Крису подумалось, что после таких прогулок на ее лодыжках добавится еще больше царапин, и он усмехнулся.
В дальнем конце семетерия, у самой горы, они наткнулись на статую еще одного святого. Белый мрамор ее посерел от времени и отсутствия ухода, а бурелом окружал постамент. Мужчина с косматой короткой бородой был одет в рыбацкий плащ и держал в высоко поднятой руке каменный фонарь, напряженно вглядываясь вдаль поверх голов Криса и Ласки. Святой Игнатий считался покровителем мертвых душ, он встречал их на выходе из тела и провожал до могил, чтобы там они обрели покой. Поговаривали, что если ночью бродить по семетерию, то можно разглядеть свет его фонаря — и после этого навеки сойти с ума и ослепнуть.
— В него тоже грязью кинешь? — спросил у Ласки Крис.
— Нет. Ты что? — возмутилась она. — Это ж наш. Это свой. Святый Игнатый был разбойныком, ты не знал? Но разбойнык он был хорошый и добрый и до сих пор держит свой плащ над нами, чтобы служивые псы путались в наших коридорах и не могли угнаться за нами. Он нам помогает.

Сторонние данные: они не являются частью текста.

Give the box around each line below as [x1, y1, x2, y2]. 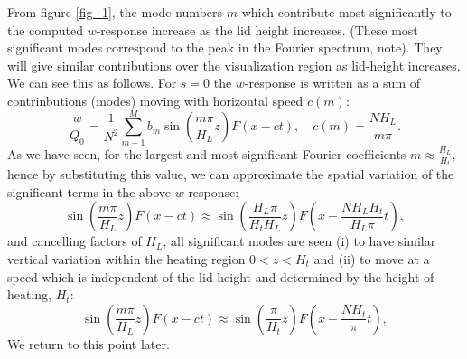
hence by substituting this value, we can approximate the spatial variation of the [7, 165, 454, 184]
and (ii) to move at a [313, 249, 430, 268]
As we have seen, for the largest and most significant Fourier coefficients [7, 144, 406, 163]
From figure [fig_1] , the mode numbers [7, 3, 223, 21]
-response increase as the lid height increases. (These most [96, 20, 418, 39]
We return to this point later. [7, 334, 170, 353]
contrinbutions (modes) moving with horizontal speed [7, 90, 304, 109]
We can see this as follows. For [7, 73, 177, 92]
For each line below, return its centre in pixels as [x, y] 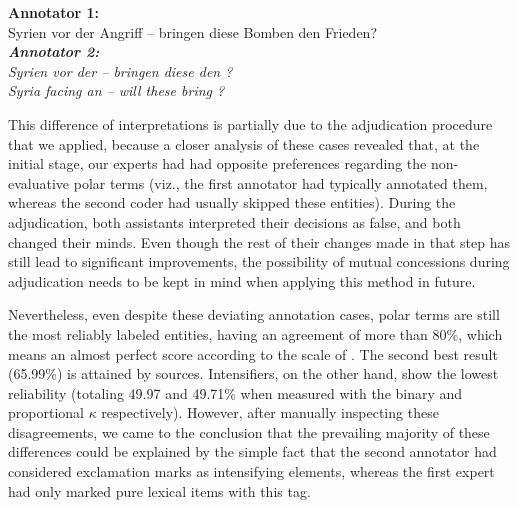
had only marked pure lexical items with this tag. [159, 490]
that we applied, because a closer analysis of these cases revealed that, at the [244, 143]
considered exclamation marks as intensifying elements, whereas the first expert [251, 471]
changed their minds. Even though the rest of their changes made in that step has [259, 241]
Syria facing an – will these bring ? [116, 90]
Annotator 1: [54, 12]
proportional [46, 412]
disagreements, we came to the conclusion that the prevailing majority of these [249, 431]
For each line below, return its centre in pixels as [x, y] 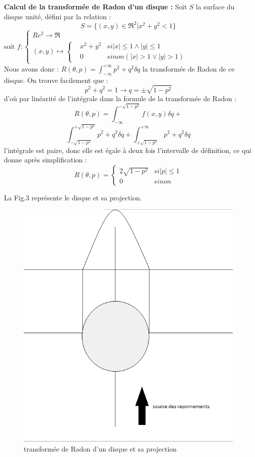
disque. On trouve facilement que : [56, 80]
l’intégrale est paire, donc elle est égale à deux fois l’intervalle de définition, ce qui [128, 150]
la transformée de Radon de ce [188, 68]
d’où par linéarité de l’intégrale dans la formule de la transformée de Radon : [120, 98]
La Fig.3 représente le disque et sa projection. [73, 197]
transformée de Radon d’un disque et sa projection [100, 449]
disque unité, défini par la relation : [57, 16]
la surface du [215, 6]
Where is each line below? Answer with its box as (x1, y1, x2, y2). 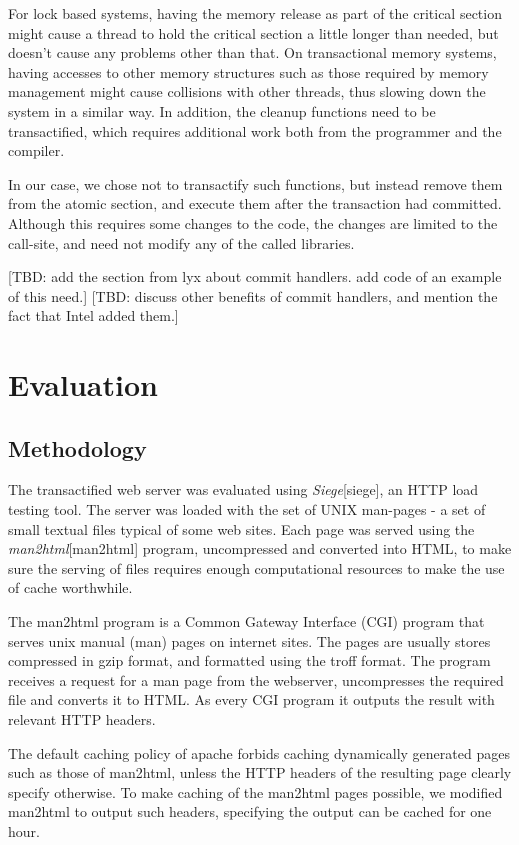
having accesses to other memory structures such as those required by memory (8, 61, 489, 82)
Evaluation (8, 364, 158, 405)
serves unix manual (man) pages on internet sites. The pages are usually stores (8, 630, 491, 651)
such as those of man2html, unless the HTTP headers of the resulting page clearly (8, 762, 512, 783)
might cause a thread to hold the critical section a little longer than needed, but (8, 22, 499, 43)
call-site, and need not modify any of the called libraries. (8, 232, 355, 253)
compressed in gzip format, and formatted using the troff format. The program (8, 650, 491, 671)
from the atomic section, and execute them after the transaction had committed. (8, 193, 502, 214)
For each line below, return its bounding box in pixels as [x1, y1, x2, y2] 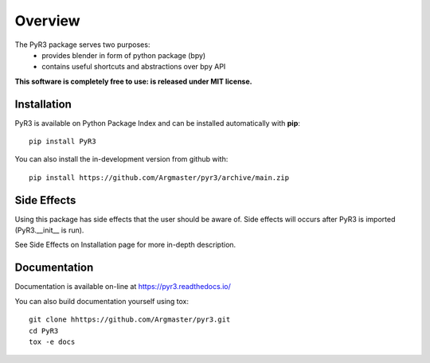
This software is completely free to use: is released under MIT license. [14, 76, 252, 86]
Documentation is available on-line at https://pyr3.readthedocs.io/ [14, 282, 231, 291]
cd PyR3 [29, 326, 59, 335]
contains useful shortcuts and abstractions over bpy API [41, 62, 226, 72]
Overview [14, 12, 80, 29]
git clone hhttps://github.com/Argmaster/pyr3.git [29, 315, 231, 324]
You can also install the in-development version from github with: [14, 154, 229, 164]
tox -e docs [29, 337, 76, 346]
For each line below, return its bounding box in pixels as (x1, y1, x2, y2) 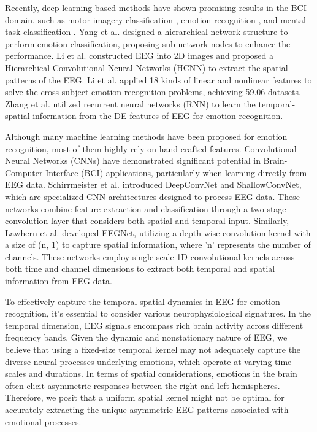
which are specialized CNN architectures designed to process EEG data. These (5, 190, 300, 202)
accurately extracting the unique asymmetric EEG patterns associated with (5, 403, 289, 415)
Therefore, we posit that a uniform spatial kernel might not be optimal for (5, 391, 285, 404)
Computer (5, 166, 43, 179)
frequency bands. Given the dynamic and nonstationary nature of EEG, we (5, 331, 288, 344)
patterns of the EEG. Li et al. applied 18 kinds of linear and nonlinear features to (5, 73, 312, 86)
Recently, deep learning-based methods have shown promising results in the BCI (5, 1, 307, 13)
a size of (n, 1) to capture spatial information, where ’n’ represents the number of (5, 238, 311, 251)
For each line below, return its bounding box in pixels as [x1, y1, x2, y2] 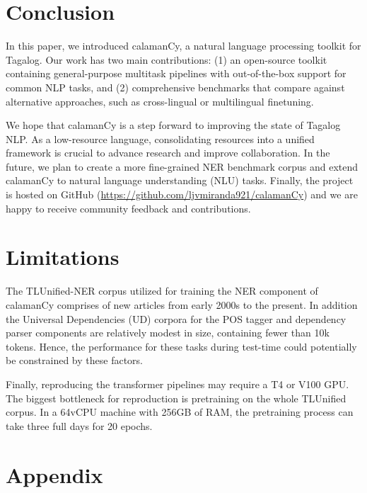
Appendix [6, 460, 103, 489]
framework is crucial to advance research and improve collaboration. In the [6, 145, 330, 160]
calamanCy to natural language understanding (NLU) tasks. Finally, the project [6, 173, 354, 188]
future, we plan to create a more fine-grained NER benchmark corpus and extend [6, 159, 359, 174]
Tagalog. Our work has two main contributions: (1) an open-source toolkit [6, 52, 327, 67]
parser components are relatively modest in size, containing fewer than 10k [6, 325, 330, 340]
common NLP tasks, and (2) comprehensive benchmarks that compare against [6, 79, 345, 94]
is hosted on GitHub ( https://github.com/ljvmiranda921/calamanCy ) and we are [6, 187, 358, 202]
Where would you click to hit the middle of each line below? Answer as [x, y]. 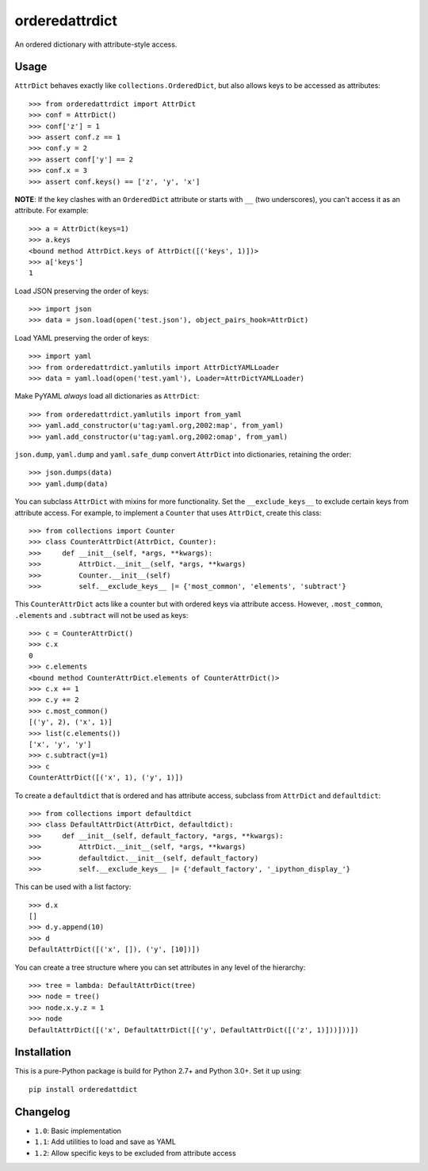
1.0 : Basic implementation [78, 1131]
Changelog [42, 1112]
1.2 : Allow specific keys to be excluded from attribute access [136, 1153]
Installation [43, 1053]
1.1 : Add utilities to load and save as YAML [105, 1142]
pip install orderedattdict [83, 1089]
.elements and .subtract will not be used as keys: [101, 615]
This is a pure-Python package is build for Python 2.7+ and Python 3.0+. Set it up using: [159, 1071]
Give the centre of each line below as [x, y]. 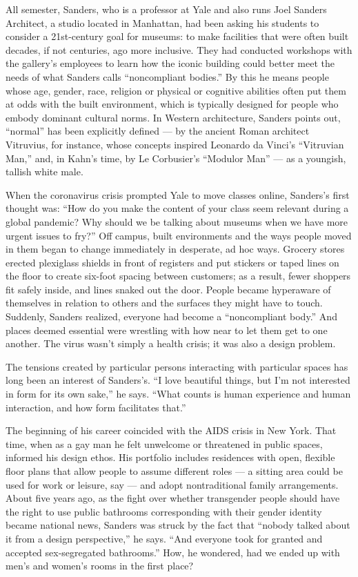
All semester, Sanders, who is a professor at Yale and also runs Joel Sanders [166, 9]
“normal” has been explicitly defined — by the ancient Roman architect [158, 131]
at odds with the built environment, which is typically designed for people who [172, 104]
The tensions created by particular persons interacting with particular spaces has [177, 366]
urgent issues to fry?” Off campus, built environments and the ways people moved [179, 235]
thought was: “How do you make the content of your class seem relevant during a [177, 208]
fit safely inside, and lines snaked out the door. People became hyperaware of [168, 289]
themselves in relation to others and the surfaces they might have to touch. [164, 303]

Ласка вдруг выудила из сумки кусок засахаренного яблока и пакет и благоговейно положила на постамент к ногам сердитого изваяния, будто бы на тарелочке.
— Разве разбойник может быть святым? — усомнился Крис. — Он был просто могильщиком всю свою жизнь и после смерти им же и остался.
— Чрезчур ты благородный, чтоб понимати, — Ласка даже ногой топнула. — Видишь, он стоит тут сам, а не со всеми? Его изгнали, как и нас. Зато теперича он свободен.
Крис хотел поинтересоваться, как она может верить даже в разбойника-святого, если свободный народ вообще не верит ни во что, но тут рыжая подхватила подол платья и стянула через голову, оставшись в нижнем белье. От этого зрелища у него дух захватило и все мысли вылетели из головы.
— Ну чего рот раззявил? — скептически покачала Ласка головой и накинула свое зеленое платье на фонарь Игнатия. — Раздевайси, если хошь. Там колючки.
Она спрятала сумку под большой камень, а волосы скрутила в узел и затем отважно полезла в еще более густой бурелом.
— Ты уверена… — начал он, а в ответ через хруст веток донесся ее голосок:
— Крыжовник вку-у-усный.
Лезть за ней голым Крис посчитал глупостью, но вскоре пожалел о своем решении, так как колючки оказались еще более приставучими, чем рыжая шмакодявка, и хватали его за одежду там и сям. Все же ему удалось пробраться через заросли. Ласка уже взбиралась на сыпучий холм с той же ловкостью, как лазала по стволам деревьев. Подъем казался непреодолимым, и Крис пару раз едва не срывался вниз, поэтому догнал ее гораздо позже, когда она уже сидела на земляном карнизе посреди горы, болтала ногами и обдирала с ближайших кустов крыжовник.
— Садися, — Ласка подвинулась и гостеприимно похлопала ладошкой по траве рядом с собой. Места тут как раз хватало для обоих.
Когда он сел, она без спроса запихнула ему в рот пригоршню терпких, немытых, лопающихся соком на языке ягод. С высоты открывался красивый вид на реку, город на другом берегу казался игрушечным. Ветер здесь дул сильнее, и жара практически не ощущалась, а по небу плыли белые пушистые облака.
— Ты знаешь, что этот крыжовник вырос из мертвых людей? — проворчал Крис, когда проглотил свое угощение. Теперь его одежда выглядела гораздо более потрепанной и грязной, чем у нее, а вид ее тела мешал ему трезво мыслить.
— Как? — испугалась Ласка.
— А вот так. Корни берут питание из земли, а в земле лежат те, кого кладут в семетерий. В школе учить надо.
— А-а-а, — протянула она и махнула рукой, — так мы высоко. Не достануть твои корни. Да ешь, ешь, не стесняйси. А я и без школы все, что надобно, знаю.
Оказалось, что крыжовник с его кисловатым соком неплохо утоляет жажду, и Крис поел. Потом они сидели рядом, плечом к плечу, болтали ногами и смотрели на реку.
— А ты знаешь стихи? — спросила вдруг Ласка.
Крис знал. Удивляясь сам себе, он прочитал ей по памяти "Когда твоей руки касаюсь нежно", "Прекрасная лаэрда", "Как по весне бегут все реки" и прочую ерунду, которой ему забивала голову в школе майстра Ирис на уроках изящной словесности. Тогда он ненавидел вредную преподавательницу и стихи учил из-под палки, а теперь вдруг даже порадовался, что делал это, потому что глаза у Ласки стали сиять, как два больших голубых солнца, и в них появилось восхищение.